= Darling Squire =

American dancer and choreographer

Darling Au'saun Aya "Shear" Squire is an American dancer and choreographer.

== Early life and education ==
Squire was born in Naperville, Illinois and grew up between Chicago and Atlanta. She attended North Springs Charter High School of Arts and Sciences in Sandy Springs, Georgia, where she trained in ballet, modern, jazz, and African dance. She graduated from Harold Washington College with a degree in liberal studies in 2013.

== Career ==
Squire moved back to Chicago from Atlanta in 2011 and founded Suna Dance, a collaborative artist group. As a dancer and choreographer, Squire has worked with The Fly Honeys of the Inconvenience, BodyCartography Project, Links Hall, Victoria Bradford, School of the Art Institute of Chicago, DePaul Art Museum, the University of Chicago, the University of Illinois Chicago, Museum of Contemporary Art Chicago, Bubba Carr, Rhonda Henriksen, Salonathon, and Open TV Beta.
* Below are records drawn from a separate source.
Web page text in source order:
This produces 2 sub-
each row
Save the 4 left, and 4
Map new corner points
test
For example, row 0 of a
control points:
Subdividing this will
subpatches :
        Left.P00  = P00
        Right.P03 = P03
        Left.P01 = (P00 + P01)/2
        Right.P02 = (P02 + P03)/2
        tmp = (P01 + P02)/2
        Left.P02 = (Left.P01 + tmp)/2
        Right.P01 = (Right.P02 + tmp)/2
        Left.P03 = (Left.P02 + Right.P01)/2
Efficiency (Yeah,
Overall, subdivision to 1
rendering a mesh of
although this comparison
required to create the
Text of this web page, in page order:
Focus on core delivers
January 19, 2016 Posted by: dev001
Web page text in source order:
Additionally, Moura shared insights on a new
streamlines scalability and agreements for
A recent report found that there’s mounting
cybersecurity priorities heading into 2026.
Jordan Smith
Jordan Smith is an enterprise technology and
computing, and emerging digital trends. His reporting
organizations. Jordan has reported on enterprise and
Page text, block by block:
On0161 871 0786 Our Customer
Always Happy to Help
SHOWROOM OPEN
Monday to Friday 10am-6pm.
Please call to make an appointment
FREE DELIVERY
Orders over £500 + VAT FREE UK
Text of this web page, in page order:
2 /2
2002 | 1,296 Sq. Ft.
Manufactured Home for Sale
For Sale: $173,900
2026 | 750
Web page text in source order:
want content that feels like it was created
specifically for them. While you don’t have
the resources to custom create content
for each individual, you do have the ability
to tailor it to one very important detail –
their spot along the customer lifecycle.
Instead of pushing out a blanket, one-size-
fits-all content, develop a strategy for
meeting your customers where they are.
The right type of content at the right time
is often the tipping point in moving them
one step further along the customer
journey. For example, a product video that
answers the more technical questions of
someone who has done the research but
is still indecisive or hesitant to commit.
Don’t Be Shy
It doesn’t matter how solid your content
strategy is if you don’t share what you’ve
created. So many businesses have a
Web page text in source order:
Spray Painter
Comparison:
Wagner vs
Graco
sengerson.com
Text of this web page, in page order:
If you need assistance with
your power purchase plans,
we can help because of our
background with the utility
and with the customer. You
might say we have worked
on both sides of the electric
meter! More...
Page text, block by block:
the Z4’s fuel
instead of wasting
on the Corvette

In 2017, Squire was a recipient of the 3Arts Make a Wave grant. In 2019, she was nominated for the 3Arts Award. In 2019, she was a recipient of the Between Gestures scholarship from the Goethe-Institut. Through the Goethe-Institut, she attended the ImPulsTanz Vienna International Dance Festival. Squire was also a recipient of the Chicago Dancemakers Forum Lab Artist Award for research and artist development in 2019.

From July 9, 2022 to July 16, 2022, Squire was a guest performing artist in residence at the Montalvo Arts Center.

In 2022, Squire starred in Hauke Berheide and Amy Stebbins' experimental short film "Windy City" at the Tonhalle Düsseldorf.